Investigating the impact of ultrasound on the structural, physicochemical, and emulsifying characteristics of Dioscorin: Insights from experimental data and molecular dynamics simulation.

Autor: Gao Q; College of Light Industry, Liaoning University, Shenyang 110036, China; Department of Regional Economic Development, Party School of Liaoning Provincial Party Committee, Shenyang 110161, China., Yang YQ; College of Light Industry, Liaoning University, Shenyang 110036, China., Nie HN; College of Light Industry, Liaoning University, Shenyang 110036, China., Wang BQ; College of Light Industry, Liaoning University, Shenyang 110036, China., Peng X; College of Light Industry, Liaoning University, Shenyang 110036, China., Wang N; College of Light Industry, Liaoning University, Shenyang 110036, China., Li JK; Tianjin Key Laboratory of Postharvest Physiology and Storage of Agricultural Products, National Engineering and Technology Research Center for Preservation of Agricultural Products, Tianjin 300384, China., Rao JJ; Department of Plant Sciences, North Dakota State University, Fargo, ND 58108, USA., Xue YL; College of Light Industry, Liaoning University, Shenyang 110036, China. Electronic address: xueyoulin@lnu.edu.cn.
Jazyk: angličtina
Zdroj: Food chemistry [Food Chem] 2024 Sep 30; Vol. 453, pp. 139581. Date of Electronic Publication: 2024 May 10.

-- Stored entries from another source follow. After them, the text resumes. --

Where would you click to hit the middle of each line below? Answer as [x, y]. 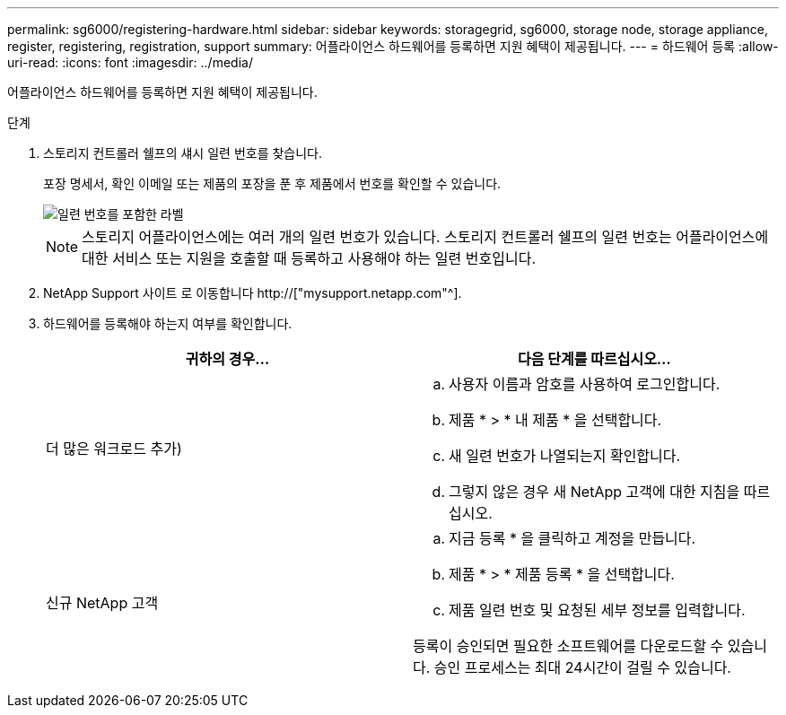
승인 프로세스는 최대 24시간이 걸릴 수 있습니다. [582, 667]
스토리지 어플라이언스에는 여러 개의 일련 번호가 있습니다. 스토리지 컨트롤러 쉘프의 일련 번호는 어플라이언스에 [425, 237]
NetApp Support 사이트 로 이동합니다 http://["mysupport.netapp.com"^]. [253, 293]
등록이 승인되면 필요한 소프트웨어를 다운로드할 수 [568, 646]
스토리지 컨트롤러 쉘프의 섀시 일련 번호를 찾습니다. [183, 153]
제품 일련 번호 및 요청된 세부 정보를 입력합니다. [597, 610]
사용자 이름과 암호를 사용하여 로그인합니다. [585, 384]
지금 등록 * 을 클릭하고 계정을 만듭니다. [572, 538]
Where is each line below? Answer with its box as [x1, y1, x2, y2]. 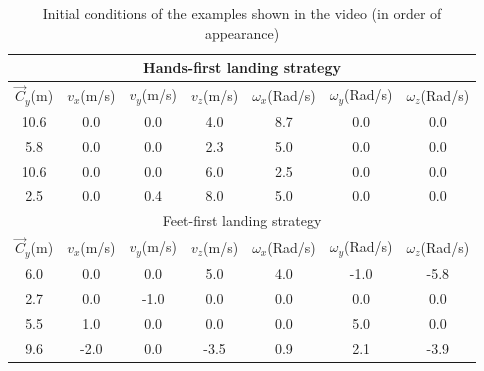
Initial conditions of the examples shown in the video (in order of [42, 3, 442, 23]
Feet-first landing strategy [162, 210, 322, 231]
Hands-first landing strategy [143, 57, 341, 78]
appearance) [204, 22, 280, 43]
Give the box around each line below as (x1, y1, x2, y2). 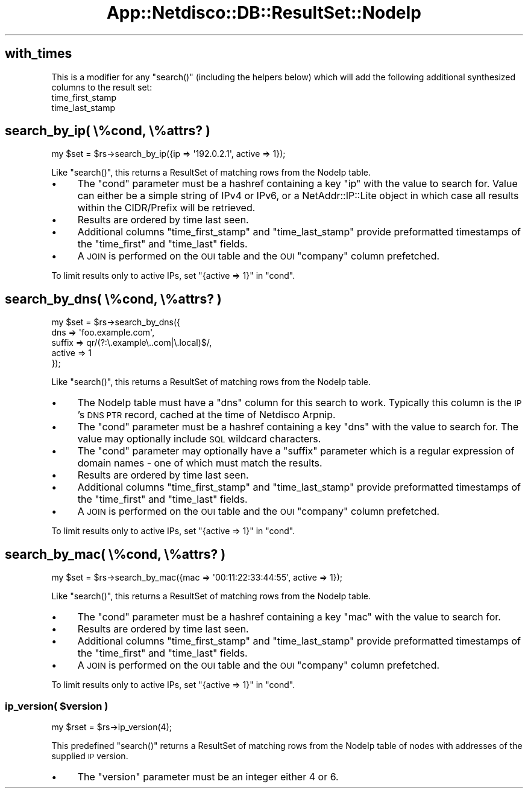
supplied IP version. (51, 750, 128, 761)
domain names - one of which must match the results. (77, 457, 322, 470)
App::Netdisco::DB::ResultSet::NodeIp (106, 2, 422, 23)
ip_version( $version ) (5, 699, 108, 712)
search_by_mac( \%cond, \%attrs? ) (5, 546, 226, 562)
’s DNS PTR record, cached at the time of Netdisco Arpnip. (77, 409, 336, 421)
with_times (5, 46, 72, 62)
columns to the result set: (51, 81, 152, 92)
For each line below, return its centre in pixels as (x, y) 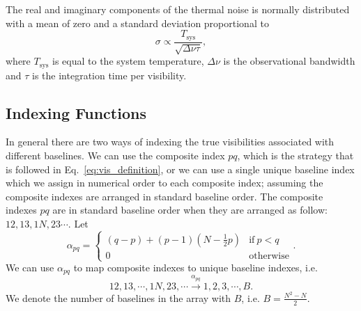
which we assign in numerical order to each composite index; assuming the (164, 183)
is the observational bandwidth (289, 61)
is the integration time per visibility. (109, 75)
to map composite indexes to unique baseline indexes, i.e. (195, 268)
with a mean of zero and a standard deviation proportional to (137, 23)
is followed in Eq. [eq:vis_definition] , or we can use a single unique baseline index (180, 169)
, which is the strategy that (295, 155)
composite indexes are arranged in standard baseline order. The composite (164, 196)
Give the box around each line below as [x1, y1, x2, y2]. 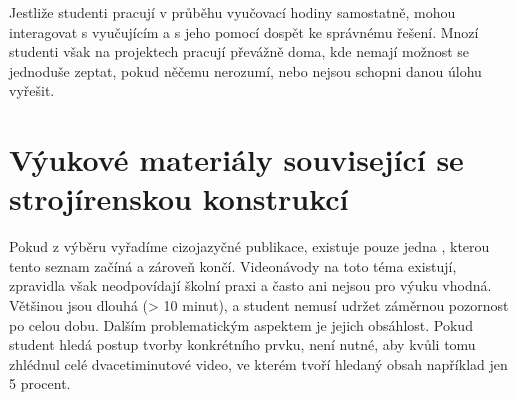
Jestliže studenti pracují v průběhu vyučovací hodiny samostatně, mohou [9, 2, 456, 22]
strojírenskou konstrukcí [9, 178, 349, 219]
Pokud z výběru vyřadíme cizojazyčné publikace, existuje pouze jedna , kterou [9, 236, 490, 257]
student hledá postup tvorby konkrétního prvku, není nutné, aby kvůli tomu [9, 334, 476, 355]
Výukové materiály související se [9, 139, 464, 180]
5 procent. [9, 373, 71, 394]
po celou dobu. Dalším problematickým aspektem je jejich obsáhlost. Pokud [9, 314, 473, 335]
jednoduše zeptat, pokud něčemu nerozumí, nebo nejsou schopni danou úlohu [9, 60, 482, 81]
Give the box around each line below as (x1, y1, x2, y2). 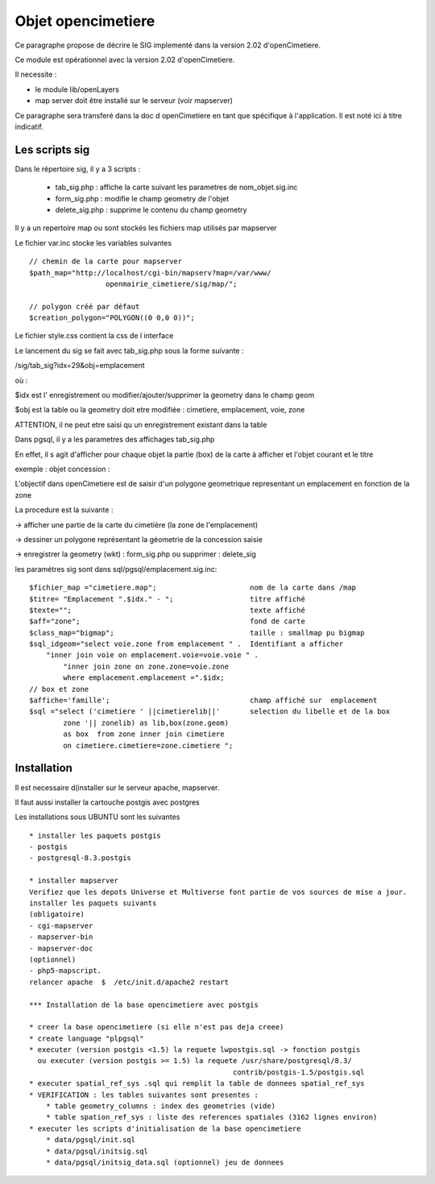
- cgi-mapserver (29, 921, 93, 930)
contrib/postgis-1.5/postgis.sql (232, 1067, 365, 1077)
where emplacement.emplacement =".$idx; (63, 673, 225, 682)
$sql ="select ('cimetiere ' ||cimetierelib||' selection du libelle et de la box (29, 707, 391, 716)
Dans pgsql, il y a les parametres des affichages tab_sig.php (14, 435, 215, 445)
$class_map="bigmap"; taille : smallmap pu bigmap (29, 628, 365, 637)
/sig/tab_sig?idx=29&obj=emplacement (14, 361, 145, 371)
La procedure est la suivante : (14, 505, 114, 515)
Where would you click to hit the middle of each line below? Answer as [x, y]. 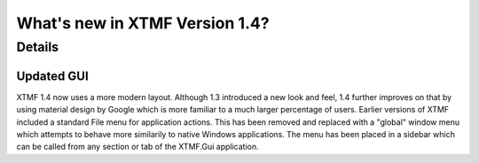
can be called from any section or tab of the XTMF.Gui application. [137, 147]
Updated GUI [52, 76]
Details [38, 47]
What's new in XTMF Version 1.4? [143, 23]
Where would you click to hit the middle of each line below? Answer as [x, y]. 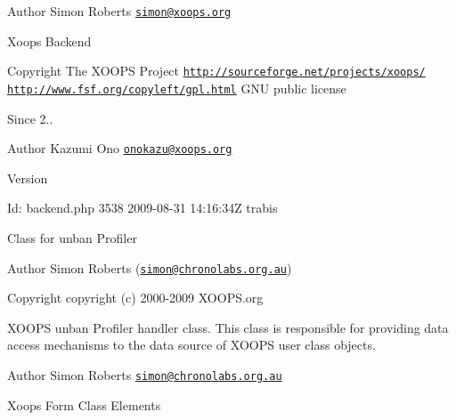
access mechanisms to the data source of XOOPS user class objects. [191, 345]
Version [28, 178]
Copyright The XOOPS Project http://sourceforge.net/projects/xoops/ [216, 71]
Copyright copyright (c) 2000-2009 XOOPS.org [135, 298]
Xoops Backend [49, 40]
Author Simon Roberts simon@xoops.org [119, 11]
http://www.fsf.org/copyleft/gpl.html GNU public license [177, 88]
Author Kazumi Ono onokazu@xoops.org [120, 148]
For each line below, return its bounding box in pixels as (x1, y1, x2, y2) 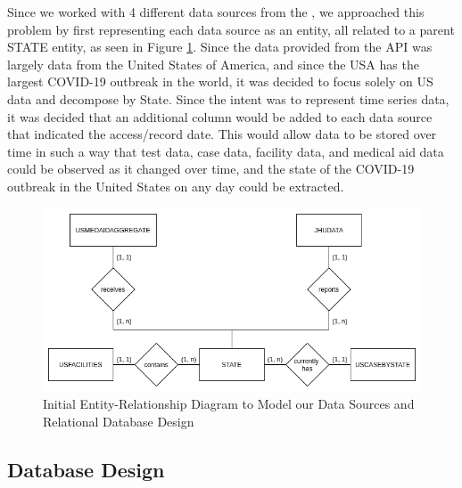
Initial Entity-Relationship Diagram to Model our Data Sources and (43, 394, 415, 413)
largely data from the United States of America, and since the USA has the (7, 54, 419, 73)
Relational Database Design (43, 411, 194, 430)
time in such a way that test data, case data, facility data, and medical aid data (7, 142, 444, 160)
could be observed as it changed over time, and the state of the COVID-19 (7, 159, 415, 178)
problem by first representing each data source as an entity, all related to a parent (7, 20, 455, 38)
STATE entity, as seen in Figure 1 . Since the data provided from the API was (7, 37, 433, 56)
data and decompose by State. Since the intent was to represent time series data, (7, 89, 450, 108)
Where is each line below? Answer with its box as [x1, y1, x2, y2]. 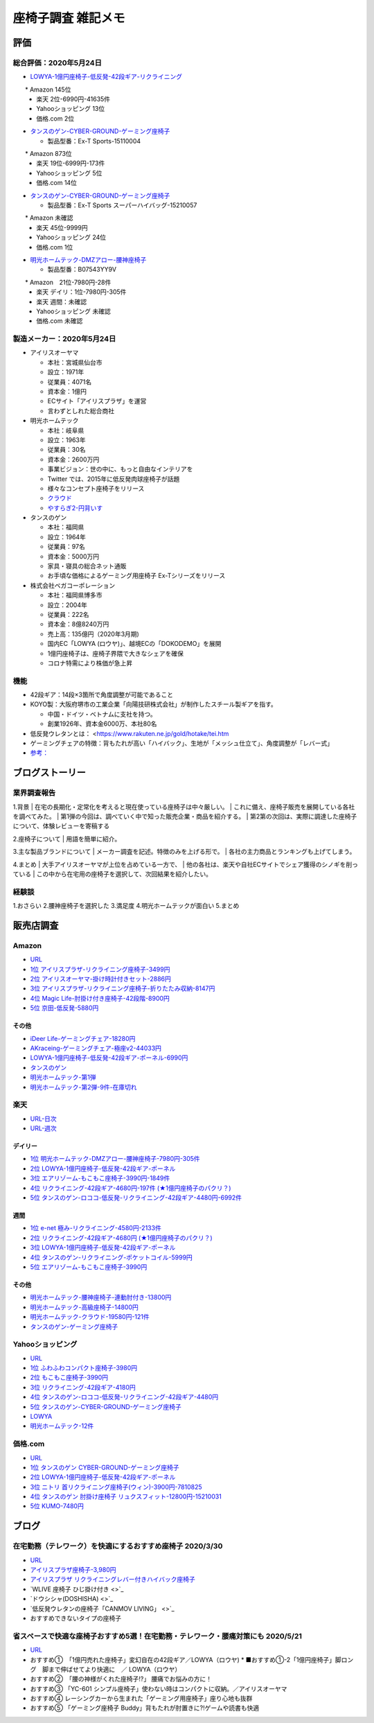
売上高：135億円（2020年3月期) [47, 629, 140, 638]
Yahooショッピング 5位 [36, 168, 103, 177]
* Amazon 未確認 [24, 213, 73, 222]
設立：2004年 [47, 600, 88, 609]
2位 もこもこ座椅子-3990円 [30, 1373, 109, 1382]
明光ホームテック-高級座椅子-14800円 [30, 1303, 139, 1311]
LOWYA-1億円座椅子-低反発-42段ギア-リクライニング [30, 73, 183, 81]
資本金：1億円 [47, 387, 87, 395]
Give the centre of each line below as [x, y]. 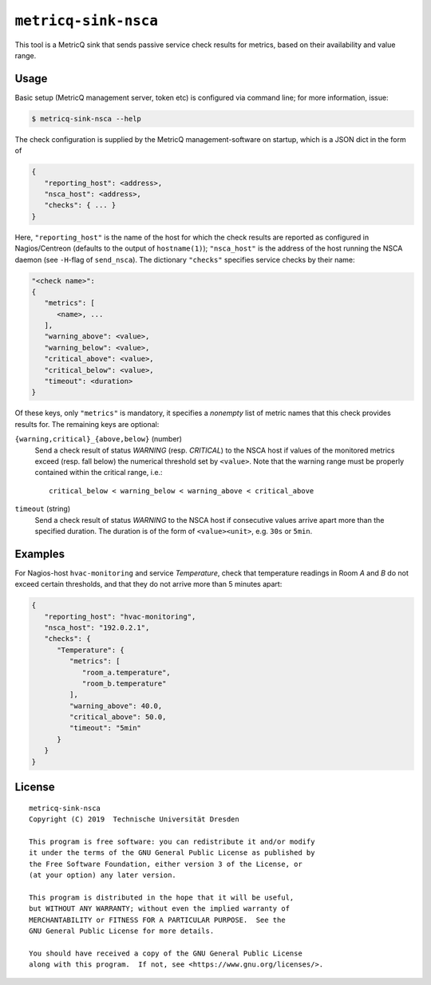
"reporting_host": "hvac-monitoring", [120, 616]
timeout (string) [43, 509]
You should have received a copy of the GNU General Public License [166, 953]
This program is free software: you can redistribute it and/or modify [172, 841]
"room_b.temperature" [124, 683]
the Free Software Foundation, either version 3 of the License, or [166, 864]
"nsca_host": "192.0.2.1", [97, 627]
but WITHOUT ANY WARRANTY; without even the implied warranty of [160, 909]
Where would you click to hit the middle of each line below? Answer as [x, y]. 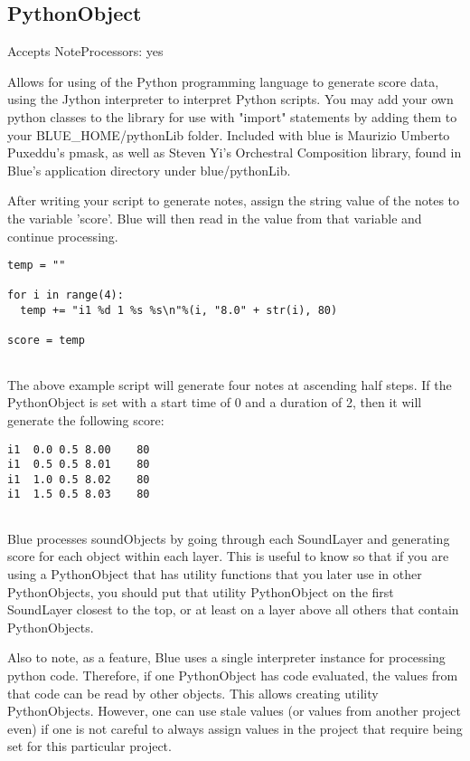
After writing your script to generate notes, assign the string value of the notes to [234, 200]
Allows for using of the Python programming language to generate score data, [223, 81]
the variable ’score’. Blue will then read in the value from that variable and [215, 218]
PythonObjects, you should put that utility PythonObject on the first [201, 591]
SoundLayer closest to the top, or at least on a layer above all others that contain [233, 609]
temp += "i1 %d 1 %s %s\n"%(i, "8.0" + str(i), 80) [179, 311]
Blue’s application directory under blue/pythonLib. [149, 170]
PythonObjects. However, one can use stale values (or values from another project [235, 711]
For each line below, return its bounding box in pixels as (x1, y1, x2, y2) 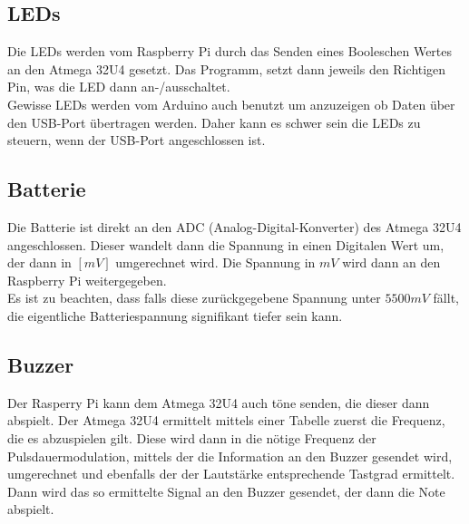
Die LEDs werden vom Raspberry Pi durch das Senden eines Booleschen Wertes (7, 42, 453, 61)
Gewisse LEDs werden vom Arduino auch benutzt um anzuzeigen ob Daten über (7, 94, 455, 113)
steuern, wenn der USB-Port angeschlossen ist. (7, 131, 266, 150)
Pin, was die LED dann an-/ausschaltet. (7, 77, 230, 96)
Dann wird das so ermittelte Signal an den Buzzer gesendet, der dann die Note (7, 481, 445, 500)
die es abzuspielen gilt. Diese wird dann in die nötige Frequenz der (7, 428, 376, 447)
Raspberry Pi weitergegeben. (7, 270, 167, 289)
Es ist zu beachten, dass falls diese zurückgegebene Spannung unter (7, 288, 381, 307)
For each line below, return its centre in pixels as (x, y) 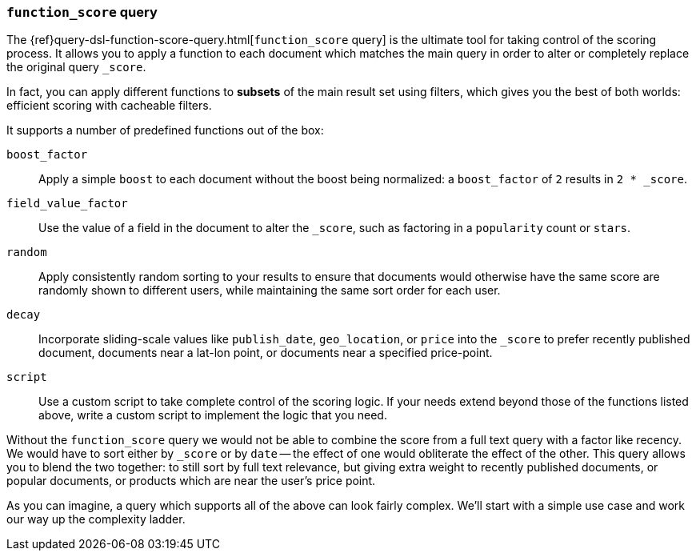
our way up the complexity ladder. (96, 519)
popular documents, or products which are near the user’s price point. (191, 481)
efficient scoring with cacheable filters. (109, 106)
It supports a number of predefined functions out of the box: (165, 130)
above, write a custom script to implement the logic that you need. (213, 415)
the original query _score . (76, 67)
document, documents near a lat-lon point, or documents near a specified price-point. (266, 353)
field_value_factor (67, 204)
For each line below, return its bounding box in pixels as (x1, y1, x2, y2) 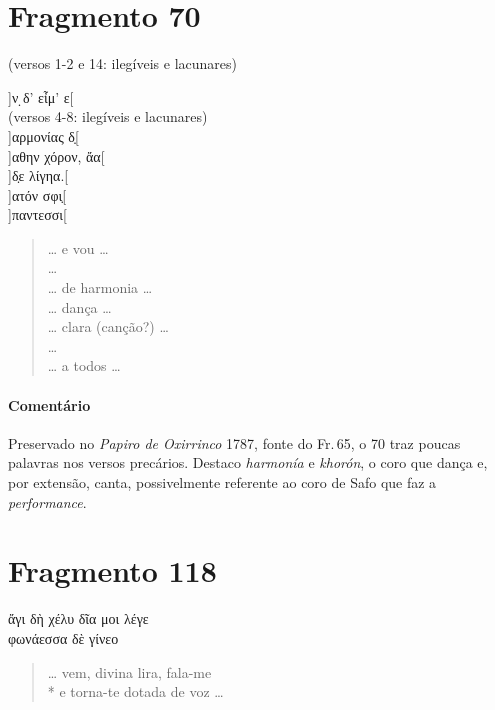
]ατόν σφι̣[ (8, 184, 67, 205)
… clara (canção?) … (47, 316, 169, 337)
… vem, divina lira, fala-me (47, 661, 212, 682)
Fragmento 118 (8, 550, 217, 591)
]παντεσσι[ (8, 204, 67, 225)
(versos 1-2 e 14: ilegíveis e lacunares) (8, 53, 237, 74)
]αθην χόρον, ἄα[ (8, 145, 105, 166)
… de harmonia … (47, 277, 153, 298)
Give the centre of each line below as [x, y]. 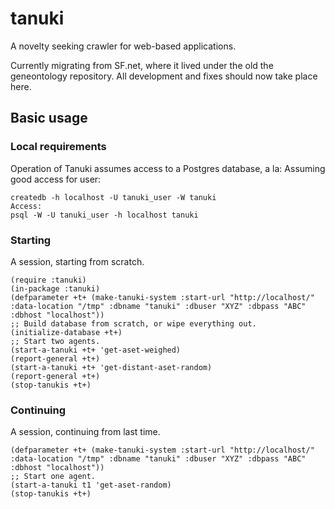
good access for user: [56, 179]
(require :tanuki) [48, 280]
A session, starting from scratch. [77, 261]
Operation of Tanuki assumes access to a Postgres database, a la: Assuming [168, 168]
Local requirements [58, 147]
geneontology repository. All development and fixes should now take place [164, 76]
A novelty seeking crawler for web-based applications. [123, 46]
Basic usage [49, 118]
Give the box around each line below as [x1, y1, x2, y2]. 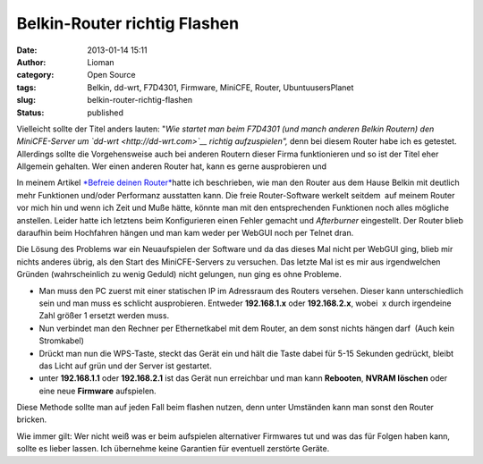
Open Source [87, 70, 136, 80]
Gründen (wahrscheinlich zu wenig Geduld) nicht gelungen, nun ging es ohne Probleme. [16, 269, 342, 280]
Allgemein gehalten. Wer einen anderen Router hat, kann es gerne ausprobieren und [16, 161, 326, 172]
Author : [16, 56, 47, 67]
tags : [16, 81, 37, 93]
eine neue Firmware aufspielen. [38, 385, 157, 396]
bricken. [16, 414, 47, 425]
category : [16, 70, 55, 80]
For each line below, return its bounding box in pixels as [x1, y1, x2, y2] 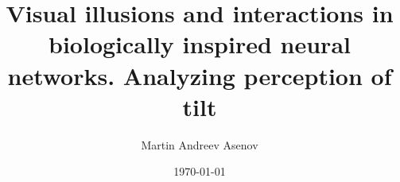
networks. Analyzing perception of [7, 59, 392, 91]
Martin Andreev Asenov [141, 136, 258, 153]
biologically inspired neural [49, 28, 351, 60]

DOI: 10.1016/j.foodchem.2024.139581
Abstrakt: This study investigated the impact of ultrasound treatment on dioscorin, the primary storage protein found in yam tubers. Three key factors, namely ultrasound power, duration, and frequency, were focused on. The research revealed that ultrasound-induced cavitation effects disrupted non-covalent bonds, resulting in a reduction in α-helix and β-sheet contents, decreased thermal stability, and a decrease in the apparent hydrodynamic diameter (Dh) of dioscorin. Additionally, previously hidden amino acid groups within the molecule became exposed on its surface, resulting in increased surface hydrophobicity (Ho) and zeta-potential. Under specific ultrasound conditions (200 W, 25 kHz, 30 min), Dh decreased while Ho increased, facilitating the adsorption of dioscorin molecules onto the oil-water interface. Molecular dynamics (MD) simulations showed that at lower frequencies and pressures, the structural flexibility of dioscorin's main chain atoms increased, leading to more significant fluctuations between amino acid residues. This transformation improved dioscorin's emulsifying properties and its oil-water interface affinity.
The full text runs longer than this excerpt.